# How do you light lump if using Minion Method?



## ROB O (Feb 5, 2005)

HI,

Two questions.  

 1)  How do you know how much to use.  When I do Kingsford I just count brickets.

2)   Do you just use a normal chimney lighting procedure or is something more required?


----------



## Uncle Al (Feb 5, 2005)

Hi,

Same thing...Just light about 15 briquettes and dump'm on the lump.

Uncle Al


----------



## Shawn White (Feb 5, 2005)

ROB O said:
			
		

> HI,
> 
> Two questions.
> 
> ...



1) I'd suggest go by volume ... I usually light about half a chimney of briquettes or lump for Minion Method, no counting. My chimney is a bit smaller than a Weber. If you use 1/3 of your chimney of briquettes, try the same volume of lump as a starting point.

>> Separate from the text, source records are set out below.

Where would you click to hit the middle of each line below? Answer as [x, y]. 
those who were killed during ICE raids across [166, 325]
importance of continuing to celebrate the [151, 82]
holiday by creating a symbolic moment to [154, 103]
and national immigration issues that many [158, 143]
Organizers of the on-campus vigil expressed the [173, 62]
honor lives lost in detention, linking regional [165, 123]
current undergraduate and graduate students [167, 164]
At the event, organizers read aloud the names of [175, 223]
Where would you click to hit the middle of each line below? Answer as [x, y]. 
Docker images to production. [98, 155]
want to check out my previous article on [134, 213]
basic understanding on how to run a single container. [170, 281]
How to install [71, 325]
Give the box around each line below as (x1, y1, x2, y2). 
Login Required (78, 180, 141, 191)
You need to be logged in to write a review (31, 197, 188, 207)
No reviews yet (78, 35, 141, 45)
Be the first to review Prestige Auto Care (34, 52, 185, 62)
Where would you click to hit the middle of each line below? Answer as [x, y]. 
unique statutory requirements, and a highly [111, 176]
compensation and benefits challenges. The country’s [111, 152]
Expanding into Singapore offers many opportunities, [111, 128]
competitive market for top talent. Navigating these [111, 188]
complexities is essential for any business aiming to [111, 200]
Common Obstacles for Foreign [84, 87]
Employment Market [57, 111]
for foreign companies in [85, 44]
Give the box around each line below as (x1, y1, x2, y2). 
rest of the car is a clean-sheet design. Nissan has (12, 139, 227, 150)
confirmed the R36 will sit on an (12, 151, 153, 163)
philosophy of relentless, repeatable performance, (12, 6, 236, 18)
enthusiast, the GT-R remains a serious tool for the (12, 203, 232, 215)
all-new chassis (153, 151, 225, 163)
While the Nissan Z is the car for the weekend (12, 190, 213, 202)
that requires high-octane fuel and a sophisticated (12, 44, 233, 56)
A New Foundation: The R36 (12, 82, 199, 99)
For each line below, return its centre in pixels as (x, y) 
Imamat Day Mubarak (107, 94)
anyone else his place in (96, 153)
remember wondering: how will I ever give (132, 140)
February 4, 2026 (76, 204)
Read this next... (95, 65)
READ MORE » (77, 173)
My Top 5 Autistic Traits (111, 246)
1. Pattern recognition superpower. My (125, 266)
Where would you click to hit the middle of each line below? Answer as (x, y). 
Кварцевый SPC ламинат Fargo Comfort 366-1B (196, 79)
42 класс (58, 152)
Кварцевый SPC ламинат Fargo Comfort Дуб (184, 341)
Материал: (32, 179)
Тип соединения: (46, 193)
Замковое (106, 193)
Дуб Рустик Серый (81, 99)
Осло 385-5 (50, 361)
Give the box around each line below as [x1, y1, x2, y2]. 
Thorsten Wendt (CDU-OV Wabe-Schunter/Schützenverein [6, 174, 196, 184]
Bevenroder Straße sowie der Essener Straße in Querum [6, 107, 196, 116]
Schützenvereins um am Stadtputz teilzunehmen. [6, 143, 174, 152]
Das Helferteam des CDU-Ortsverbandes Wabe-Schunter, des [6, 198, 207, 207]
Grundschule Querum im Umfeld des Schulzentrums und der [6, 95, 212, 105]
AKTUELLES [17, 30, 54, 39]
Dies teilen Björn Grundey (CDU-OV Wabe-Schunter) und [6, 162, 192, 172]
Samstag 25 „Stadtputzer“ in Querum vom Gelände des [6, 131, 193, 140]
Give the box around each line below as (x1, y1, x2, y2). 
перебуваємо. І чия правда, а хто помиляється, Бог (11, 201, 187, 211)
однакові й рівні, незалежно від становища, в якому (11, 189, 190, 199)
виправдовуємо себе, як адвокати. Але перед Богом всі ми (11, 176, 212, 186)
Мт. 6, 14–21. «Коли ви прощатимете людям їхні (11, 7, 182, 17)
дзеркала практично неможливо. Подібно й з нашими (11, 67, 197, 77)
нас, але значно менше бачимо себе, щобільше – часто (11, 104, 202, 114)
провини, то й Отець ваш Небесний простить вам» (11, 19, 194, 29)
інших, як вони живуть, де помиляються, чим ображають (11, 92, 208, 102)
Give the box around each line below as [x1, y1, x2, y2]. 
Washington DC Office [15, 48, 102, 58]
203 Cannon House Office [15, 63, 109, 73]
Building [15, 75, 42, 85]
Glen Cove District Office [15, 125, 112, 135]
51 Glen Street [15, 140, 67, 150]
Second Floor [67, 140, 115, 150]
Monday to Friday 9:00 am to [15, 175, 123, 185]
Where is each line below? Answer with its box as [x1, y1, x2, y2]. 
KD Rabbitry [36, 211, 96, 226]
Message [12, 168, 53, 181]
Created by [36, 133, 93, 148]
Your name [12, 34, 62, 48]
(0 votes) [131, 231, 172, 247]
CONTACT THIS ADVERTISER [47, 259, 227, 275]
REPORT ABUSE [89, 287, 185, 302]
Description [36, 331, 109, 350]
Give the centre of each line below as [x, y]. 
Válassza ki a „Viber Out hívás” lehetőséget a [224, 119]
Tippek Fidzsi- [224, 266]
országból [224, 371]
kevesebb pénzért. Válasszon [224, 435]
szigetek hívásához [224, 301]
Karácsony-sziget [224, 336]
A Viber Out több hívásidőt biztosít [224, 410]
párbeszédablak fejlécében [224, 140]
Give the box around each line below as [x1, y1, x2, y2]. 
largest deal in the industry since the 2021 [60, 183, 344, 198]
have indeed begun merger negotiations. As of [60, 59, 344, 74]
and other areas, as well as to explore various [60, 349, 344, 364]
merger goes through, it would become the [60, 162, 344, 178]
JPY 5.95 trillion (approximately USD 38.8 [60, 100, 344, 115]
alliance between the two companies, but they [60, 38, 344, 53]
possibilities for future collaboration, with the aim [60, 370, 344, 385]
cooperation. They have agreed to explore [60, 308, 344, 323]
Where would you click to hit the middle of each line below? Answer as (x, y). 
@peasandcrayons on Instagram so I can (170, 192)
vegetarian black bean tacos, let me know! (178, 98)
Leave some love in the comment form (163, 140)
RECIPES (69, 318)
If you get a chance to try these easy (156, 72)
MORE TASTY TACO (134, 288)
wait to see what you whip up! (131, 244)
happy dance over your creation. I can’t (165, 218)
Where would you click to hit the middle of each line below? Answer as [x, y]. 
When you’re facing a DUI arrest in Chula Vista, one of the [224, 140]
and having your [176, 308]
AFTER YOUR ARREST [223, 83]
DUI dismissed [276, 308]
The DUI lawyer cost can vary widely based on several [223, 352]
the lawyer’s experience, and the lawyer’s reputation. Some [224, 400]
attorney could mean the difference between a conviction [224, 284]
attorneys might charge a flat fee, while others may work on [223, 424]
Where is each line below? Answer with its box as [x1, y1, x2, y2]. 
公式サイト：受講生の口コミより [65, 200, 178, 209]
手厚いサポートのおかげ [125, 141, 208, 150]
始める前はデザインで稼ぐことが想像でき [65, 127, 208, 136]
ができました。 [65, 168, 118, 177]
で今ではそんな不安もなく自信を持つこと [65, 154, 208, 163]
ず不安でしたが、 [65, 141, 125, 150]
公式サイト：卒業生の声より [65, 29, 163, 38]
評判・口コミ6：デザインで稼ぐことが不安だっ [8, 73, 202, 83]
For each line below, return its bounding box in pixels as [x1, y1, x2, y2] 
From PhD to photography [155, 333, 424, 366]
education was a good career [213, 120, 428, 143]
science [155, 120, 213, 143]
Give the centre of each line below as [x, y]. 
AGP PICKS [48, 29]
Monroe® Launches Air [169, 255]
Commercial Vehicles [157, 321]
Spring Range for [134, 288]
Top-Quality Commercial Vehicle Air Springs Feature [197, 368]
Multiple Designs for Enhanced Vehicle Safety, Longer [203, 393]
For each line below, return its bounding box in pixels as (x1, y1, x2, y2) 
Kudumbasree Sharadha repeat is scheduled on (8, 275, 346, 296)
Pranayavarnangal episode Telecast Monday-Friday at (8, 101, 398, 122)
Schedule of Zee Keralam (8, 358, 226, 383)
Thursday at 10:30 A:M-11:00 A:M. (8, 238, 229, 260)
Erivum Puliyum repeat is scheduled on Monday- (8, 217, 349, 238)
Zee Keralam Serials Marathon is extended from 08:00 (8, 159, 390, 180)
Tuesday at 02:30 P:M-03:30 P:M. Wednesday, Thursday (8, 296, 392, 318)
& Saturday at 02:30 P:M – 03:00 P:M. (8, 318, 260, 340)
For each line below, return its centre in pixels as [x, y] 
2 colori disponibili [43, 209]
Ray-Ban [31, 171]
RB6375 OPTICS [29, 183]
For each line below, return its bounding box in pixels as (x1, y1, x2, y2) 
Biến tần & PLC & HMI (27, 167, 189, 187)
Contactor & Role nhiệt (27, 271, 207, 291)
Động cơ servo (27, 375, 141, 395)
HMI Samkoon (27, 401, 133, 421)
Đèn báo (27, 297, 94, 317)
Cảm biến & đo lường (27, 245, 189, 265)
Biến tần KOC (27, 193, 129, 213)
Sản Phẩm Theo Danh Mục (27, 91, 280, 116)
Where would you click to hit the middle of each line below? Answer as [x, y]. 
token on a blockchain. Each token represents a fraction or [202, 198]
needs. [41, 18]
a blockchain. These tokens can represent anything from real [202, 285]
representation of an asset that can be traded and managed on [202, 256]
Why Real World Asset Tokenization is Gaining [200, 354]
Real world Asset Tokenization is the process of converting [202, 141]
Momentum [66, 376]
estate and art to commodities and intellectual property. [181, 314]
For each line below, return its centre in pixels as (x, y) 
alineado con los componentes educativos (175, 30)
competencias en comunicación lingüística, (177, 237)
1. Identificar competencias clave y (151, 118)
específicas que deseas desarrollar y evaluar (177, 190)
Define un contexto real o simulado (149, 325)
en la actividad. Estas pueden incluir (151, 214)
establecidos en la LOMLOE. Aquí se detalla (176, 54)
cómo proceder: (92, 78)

2) I'd suggest a little extra care. Briquettes almost never fall through my chimney but with the lump I can get A LOT of lit coals on the cement paver beneath it ... it makes me a little nervous on my wood deck especially when it's windy. When I can I put the chimney on the grate in the WSM or the kettle clone. Also, what I'm using now can spark pretty good at times to the point I'm thinking to wear safety glasses. Lastly, I fill the chimney in the charcoal bowl, give it a good shake to make small bits fall out THEN put the paper in the chimney, this will reduce the number of small coals that fall out.


----------



## Shawn White (Feb 5, 2005)

Like mentioned in TVWB thread, using lit briquettes on top of your lump works great too. I'm very nearly out of briquettes so I haven't been using them for that lately.


----------



## Captain Morgan (Feb 5, 2005)

http://community.webshots.com/photo/263998542/264002619aoiVep


----------



## jminion1 (Feb 5, 2005)

Shawn's 1/3 of chimney is a good start just watch it close on the the way up and cut back on bottom vents early so you don't have a run away pit temp.
Jim


----------



## ROB O (Feb 5, 2005)

jminion said:
			
		

> Shawn's 1/3 of chimney is a good start just watch it close on the the way up and cut back on bottom vents early so you don't have a run away pit temp.
> Jim



Thanks Jim and guys.   I'm using a guru so I'd imagine I'm  pretty safe froma runaway pit temp  Right? :-s 


Some folks over on TVWB suggested using Kingsford in my chimnney to get it started.  Think that's what I may do.  Thoughts?


----------



## jminion1 (Feb 5, 2005)

Rob I use a weed burner there are a number of ways to make it work.
The guru should make the cook quite easy.
Jim


----------



## Uncle Al (Feb 6, 2005)

Rob,

I have been lighting lump with Kingdford for a while. Works great. That's why I suggested it.    ;-) See above.

Uncle Al


----------



## jminion1 (Feb 6, 2005)

A Mapp Torch real works well, takes very little time to get enough coals lit for a session.
Jim


----------



## Finney (Feb 7, 2005)

Kingsford in the chimney.
Then on the lump.


----------



## Guest (Feb 7, 2005)

I've used lump in the chimney, Humphrey's lump and it sparks alot as the fire is spreading throughout the lump so I've resorted to using charcoal (off brand if I have it, Kingsford if I don't) and spreading it over the lump. Works great that way.


----------



## Bruce B (Feb 7, 2005)

Bill, you're right about the sparks coming from Humphrey's, shit I thought it was a fireworks display.


----------



## jminion1 (Feb 7, 2005)

Jeff 
If your going to use a chimney to light lump try find a few large piece to place on the bottom of the chimney then pour from the bag, helps a lot to keep small piece from falling through.

Bill
Mesquite lump or damp lump spark a lot just the nature of the beast.
Jim


----------